On the one method of a third-degree bezier type spline curve construction

TL;DR

This paper introduces a new method for constructing third-degree Bezier-type spline curves that are smooth, continuous, and lie within the convex hull of control points, using an approach based on earlier parabolic spline methods.

Contribution

It presents a novel construction method for third-degree Bezier-type spline curves with guaranteed continuity and uniqueness, extending previous parabolic spline techniques.

Findings

The constructed spline is inside the convex hull of control points.

The spline segments are tangent to the control polygon.

The method ensures first derivative continuity and uniqueness.

Abstract

A method is proposed for constructing a spline curve of the Bezier type, which is continuous along with its first derivative by a piecewise polynomial function.

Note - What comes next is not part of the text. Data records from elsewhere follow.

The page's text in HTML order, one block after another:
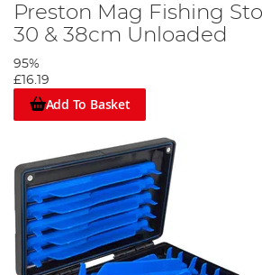
Preston Mag Fishing
30 & 38cm Unloaded
95%
£16.19
Add To Basket
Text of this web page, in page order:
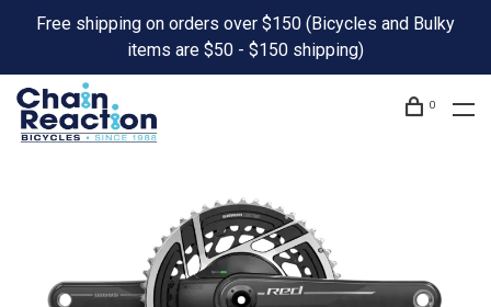
Free shipping on orders over $150 (Bicycles and Bulky
items are $50 - $150 shipping)
0
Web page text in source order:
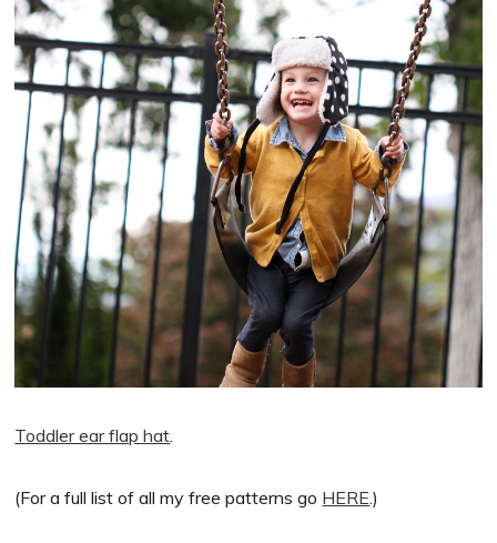
Toddler ear flap hat.
(For a full list of all my free patterns go HERE.)
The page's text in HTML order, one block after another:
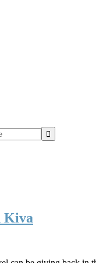
Kiva
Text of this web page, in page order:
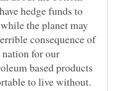
hedge funds to
the planet may
consequence of
for our
based products
to live without.
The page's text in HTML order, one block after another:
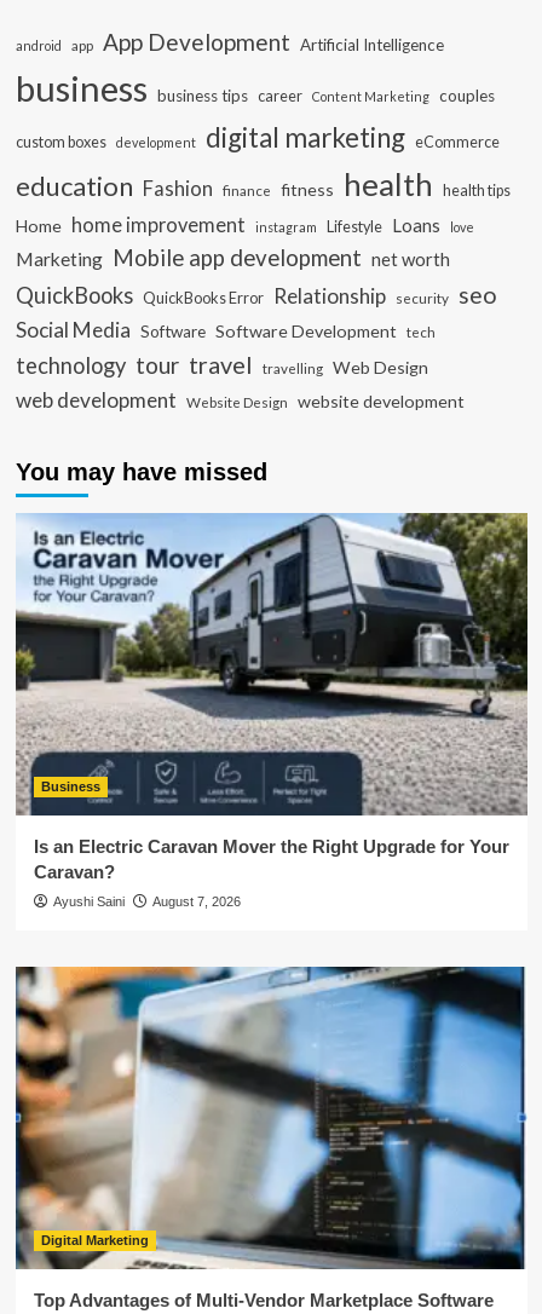
android app App Development Artificial Intelligence
business business tips career Content Marketing couples
custom boxes development digital marketing eCommerce
education Fashion finance fitness health health tips
Home home improvement instagram Lifestyle Loans love
Marketing Mobile app development net worth
QuickBooks QuickBooks Error Relationship security seo
Social Media Software Software Development tech
technology tour travel travelling Web Design
web development Website Design website development
You may have missed
Business
Is an Electric Caravan Mover the Right Upgrade for Your
Caravan?
Ayushi Saini August 7, 2026
Digital Marketing
Top Advantages of Multi-Vendor Marketplace Software
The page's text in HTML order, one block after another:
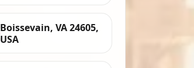
Boissevain, VA 24605,
USA
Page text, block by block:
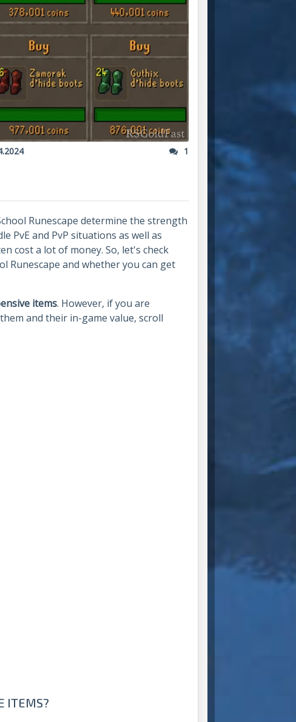
1
Runescape determine the strength
PvE and PvP situations as well as
cost a lot of money. So, let's check
Runescape and whether you can get
items. However, if you are
and their in-game value, scroll
ITEMS?
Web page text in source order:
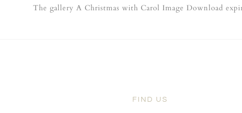
The gallery A Christmas with Carol Image Download
FIND US
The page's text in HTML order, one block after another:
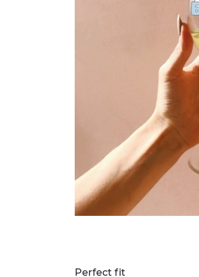
Perfect fit
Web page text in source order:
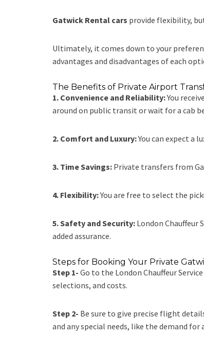
Gatwick Rental cars provide flexibility,
Ultimately, it comes down to your
advantages and disadvantages of each
The Benefits of Private Airport
1. Convenience and Reliability:You
around on public transit or wait for a cab
2. Comfort and Luxury:You can expect a
3. Time Savings: Private transfers from
4. Flexibility:You are free to select the
5. Safety and Security: London Chauffeur
added assurance.
Steps for Booking Your Private
Step 1- Go to the London Chauffeur Service
selections, and costs.
Step 2- Be sure to give precise flight
and any special needs, like the demand for
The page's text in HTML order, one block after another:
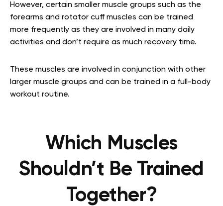
However, certain smaller muscle groups such as the
forearms and rotator cuff muscles can be trained
more frequently as they are involved in many daily
activities and don’t require as much recovery time.
These muscles are involved in conjunction with other
larger muscle groups and can be trained in a full-body
workout routine.
Which Muscles
Shouldn’t Be Trained
Together?
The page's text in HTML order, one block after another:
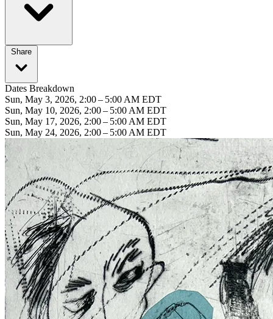
Share
Dates Breakdown
Sun, May 3, 2026, 2:00 – 5:00 AM EDT
Sun, May 10, 2026, 2:00 – 5:00 AM EDT
Sun, May 17, 2026, 2:00 – 5:00 AM EDT
Sun, May 24, 2026, 2:00 – 5:00 AM EDT
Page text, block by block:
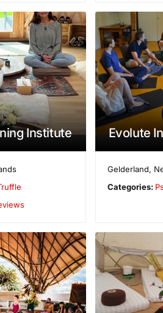
Institute Evolute
Gelderland,
Categories:
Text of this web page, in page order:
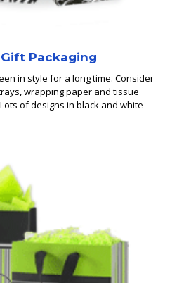
Packaging
in style for a long time. Consider
wrapping paper and tissue
of designs in black and white
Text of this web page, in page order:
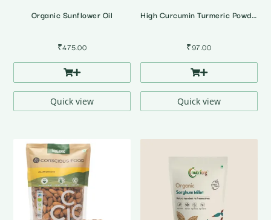
Organic Sunflower Oil
₹475.00
Quick view
High Curcumin Turmeric Powder
₹97.00
Quick view
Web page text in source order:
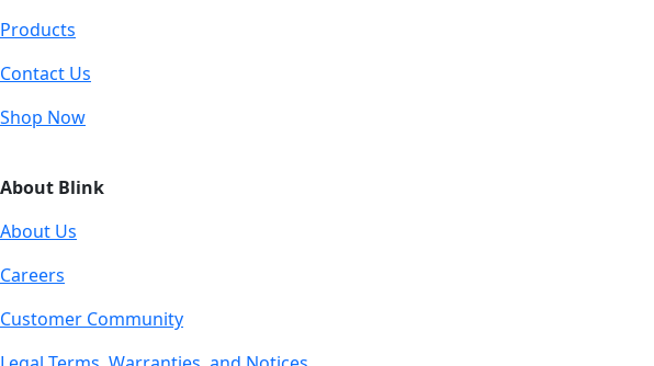
Products
Contact Us
Shop Now
About Blink
About Us
Careers
Customer Community
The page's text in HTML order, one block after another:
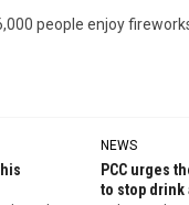
people enjoy
NEWS
PCC urges
to stop
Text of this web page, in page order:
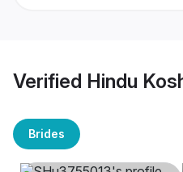
Verified Hindu
Brides
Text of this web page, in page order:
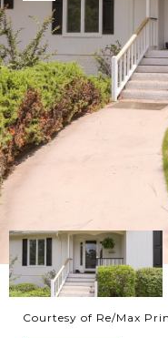
Courtesy of Re/Max
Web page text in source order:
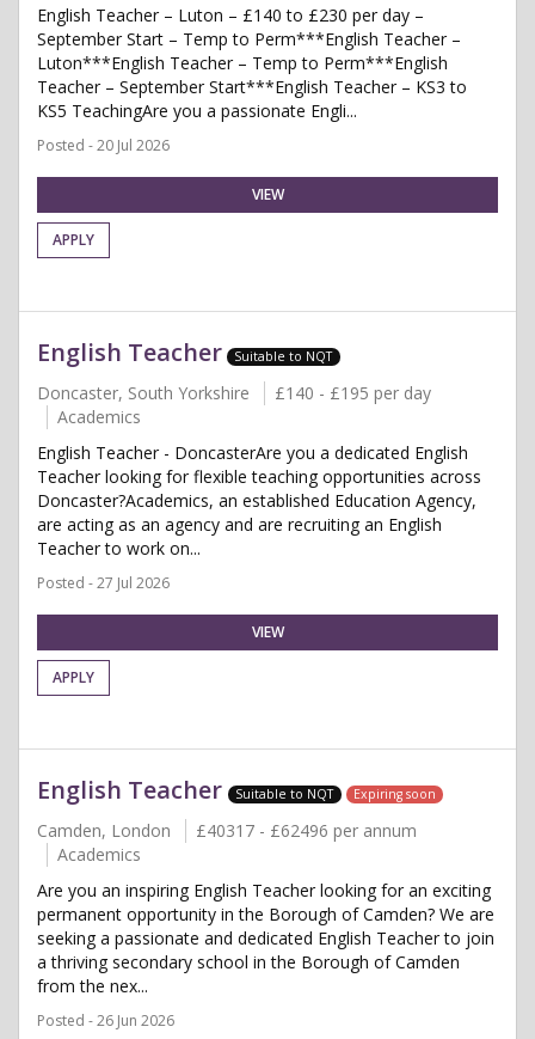
English Teacher – Luton – £140 to £230 per day –
September Start – Temp to Perm***English Teacher –
Luton***English Teacher – Temp to Perm***English
Teacher – September Start***English Teacher – KS3 to
KS5 TeachingAre you a passionate Engli...
Posted - 20 Jul 2026
VIEW
APPLY
English Teacher Suitable to NQT
Doncaster, South Yorkshire
£140 - £195 per day
Academics
English Teacher - DoncasterAre you a dedicated English
Teacher looking for flexible teaching opportunities across
Doncaster?Academics, an established Education Agency,
are acting as an agency and are recruiting an English
Teacher to work on...
Posted - 27 Jul 2026
VIEW
APPLY
English Teacher Suitable to NQT Expiring soon
Camden, London
£40317 - £62496 per annum
Academics
Are you an inspiring English Teacher looking for an exciting
permanent opportunity in the Borough of Camden? We are
seeking a passionate and dedicated English Teacher to join
a thriving secondary school in the Borough of Camden
from the nex...
Posted - 26 Jun 2026

Conditions for its existence and uniqueness are given. The constructed curve lies inside the convex hull of the control points, and the segments of the broken line connecting the control points are tangent to the curve. To construct the curve, we use the approach proposed earlier for constructing a parabolic spline. The idea is to use additional points with unknown values of some function. Additional points are used as spline nodes, and the function values are determined from the condition of the first derivative continuity of a piecewise polynomial curve. In multiple interpolation nodes, the function takes the given values and the values of the first derivative, which are determined by the control points. Examples of constructing a spline curve are given.